2014-03-28 20:34:48 | 医療

一般の健康な国民、或は患者さんであっても殆ど興味がない問題と思いますが、2年ごとに変更される診療報酬改定は日本の医療が国民皆保険制度という安定市場と統制価格という特殊な経済構造で成り立っていることから、各医療機関や支払い側の保険者にとっては死活的に重要な問題になります。1%の変更でももともと低い利益率で算出された価格で医療費が算定されているので、黒字ぎりぎりから赤字転落といった事態がすぐに起こってきます。

 

医療者側としては赤字でもつぶれない公立施設を除いて、赤字になるようであれば営業態様を変える、例えば急性期対応病院を療養型に変えるといった対応を迫られます。厚労省としては医療者側がこの対応変化をすることを見込んで診療報酬を決めている訳ですが、利用する国民の側への説明や説得といった事は省かれ、ニュースなどでも取り上げられる事は少ないのが現実です。

 

前回の平成24年度の改訂では、民主党政権下という影響もあった可能性がありますが、診療報酬は全体としては上昇、特に救急や小児、外科系の病院医療への報酬が篤くなったのは非常に良い内容でした。

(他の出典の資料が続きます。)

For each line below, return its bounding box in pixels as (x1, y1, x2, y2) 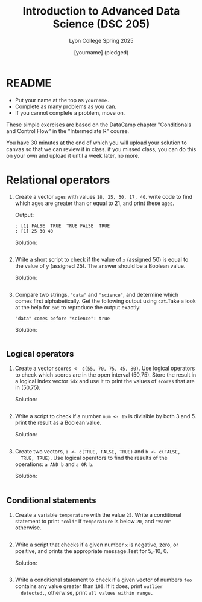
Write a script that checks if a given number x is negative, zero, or (14, 541, 179, 548)
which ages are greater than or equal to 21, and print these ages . (14, 199, 175, 207)
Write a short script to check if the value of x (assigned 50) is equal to (14, 256, 189, 263)
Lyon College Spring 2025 (69, 37, 134, 44)
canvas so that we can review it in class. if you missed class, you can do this (6, 145, 197, 152)
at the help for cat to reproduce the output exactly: (14, 303, 142, 311)
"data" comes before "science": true (14, 316, 110, 322)
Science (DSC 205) (52, 17, 150, 31)
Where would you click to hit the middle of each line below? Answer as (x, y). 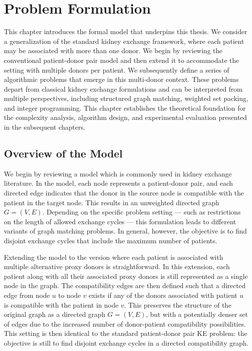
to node (69, 295)
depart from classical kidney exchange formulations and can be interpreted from (123, 88)
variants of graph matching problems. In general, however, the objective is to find (126, 231)
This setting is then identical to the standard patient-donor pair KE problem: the (126, 333)
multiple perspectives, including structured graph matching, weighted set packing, (126, 98)
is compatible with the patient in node (61, 304)
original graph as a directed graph (55, 314)
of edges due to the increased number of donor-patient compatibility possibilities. (125, 323)
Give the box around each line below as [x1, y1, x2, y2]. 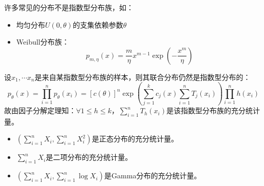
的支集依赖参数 [72, 19, 123, 30]
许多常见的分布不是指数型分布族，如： [4, 2, 134, 12]
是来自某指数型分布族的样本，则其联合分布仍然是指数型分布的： [34, 71, 251, 82]
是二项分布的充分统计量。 [46, 152, 133, 162]
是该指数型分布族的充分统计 [166, 105, 260, 116]
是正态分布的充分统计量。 [91, 133, 178, 144]
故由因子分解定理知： [4, 105, 76, 116]
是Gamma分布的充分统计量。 [104, 170, 201, 181]
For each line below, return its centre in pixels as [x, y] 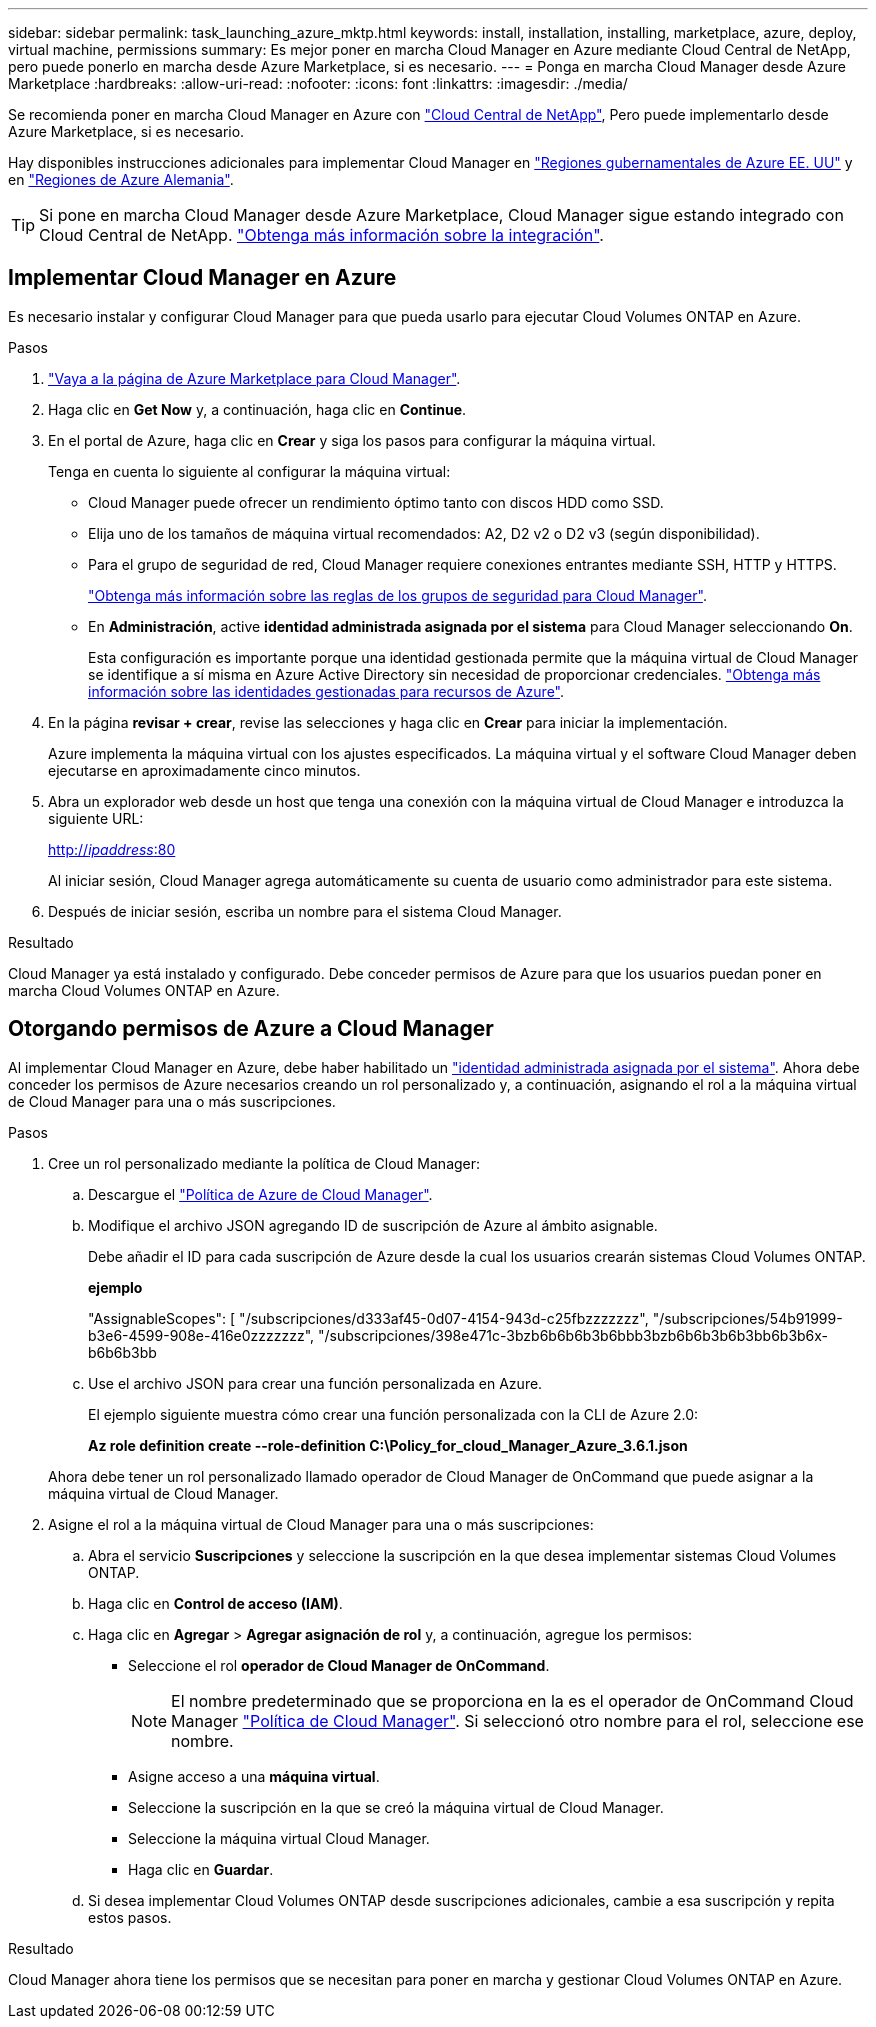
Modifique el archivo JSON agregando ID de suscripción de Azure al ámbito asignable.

といっても病院勤務の外科医である私の個人的給与はびた一文上がってません。外科手術の報酬が上がったことで、医療機材や手術室の人件費などへの手当が充当されたこと、同じ仕事をしても科別の売り上げが上昇したことでデータ上の病院への貢献があがり、職員や医師の定数充足を要求しやすくなった、という恩恵があったのです。

 

さて、今回の改訂ですが、その基本的な考え方は社会保障制度改革国民会議の答申などで公開されています。難しい言い回しがなされていますが、要は

 

「現状の医療費を上げずに、配分調整でニーズに会わせたい」

「病院、医療者側が改訂に沿って生きていけるように態様を変えなさい」

「患者は死ぬような病気は大きな病院で診てもらえるけど、後は地元の開業医にかかりなさい。なんでも便利な大病院といった贅沢は言わない事」

という内容に尽きるでしょう。

 

全体の改定率は +0.10% というこの厳しい予算の時代に大盤振る舞いで、ちゃんと消費税8%にも対応できるようにした、との事。ただ上記の配分調整がかなりドラスティックに改訂されて、「地域包括ケアシステム」という地域毎に高度急性期を担う病院から在宅や介護を中心とする医療まで医療機関が機能分化をした上で住み分けて行くように報酬が設定されている事が特徴のようです。

 

例えば現在7:1看護という患者7名に看護師1名が配置されている病院は入院医療費が高く設定されているのですが、それが全国で35万床もあるのですが、2025年には18万床に半減することを目指しています。そのために7:1で設定できる医療のニーズを厳しくして、単に看護師がいればよいというだけでは認定できない内容になりました。7:1を取るために全国で看護師の取り合いが起こってしまった反省に基づいています。この事は高コスト体質の医療が改善されるから良い事であるように感ずるかもしれませんが、患者あたりの看護師数を減らさざる得なくなった場合には、今後消滅していた「付添婦制度」のようなものを復活させる必要が生ずるでしょう。これは当然患者側の負担になります。昭和50年代くらいまでは家族が付き添えない重症患者さんには職業的な「付き添いさん」を雇う制度があって、当時でも一日数千円から一万円の費用がかかったものでした。その後厚労省は完全看護を目指してこの制度をなくし、患者を病院に任せたきりで誰も家族が患者の世話をしなくて良い制度になったのですが、下の世話も全て看護師の仕事になって看護師の仕事が重労働化し、患者がベッドから落ちても病院の責任だなどと言われるようになってしまいました。

 

今回「地域包括ケアシステム」とつかみ所のない名前になっていますが、要は在宅医療の増進、入院の抑制が主眼であって、「家で見きれないから入院させて」という希望(大学病院にもけっこう多い)で入院させることは禁止、家で見きれなければ自費で介護施設に入れてください。という内容です。

 

独居老人問題、老老介護問題、若い人達が仕事のない田舎からいなくなる問題など、これらが解決することはないでしょうから、現実には今後種々のしわ寄せが病気がちの高齢者達に向かうことは間違いないのですがこういった問題を完全に解決した社会は古今東西ないのですから、「いままで日本の高齢者達が比較的手厚い医療を受けて来た事を歴史的な幸いとして後世に伝えて行くしかないのでは」と最近は考えています。

 

今回の改訂で「厳しい急性期医療」を真摯に行うところにはそれなりに手厚い増収(例えば休日に緊急手術をすると点数が2.6倍)になるなど医療の機能分化に対して本気度を見せている所もあります。私などが役人さんの仕事を評価するというのはおこがましいですが、基本理念に基づいてけっこう良く練られた改訂かもしれないと感じています。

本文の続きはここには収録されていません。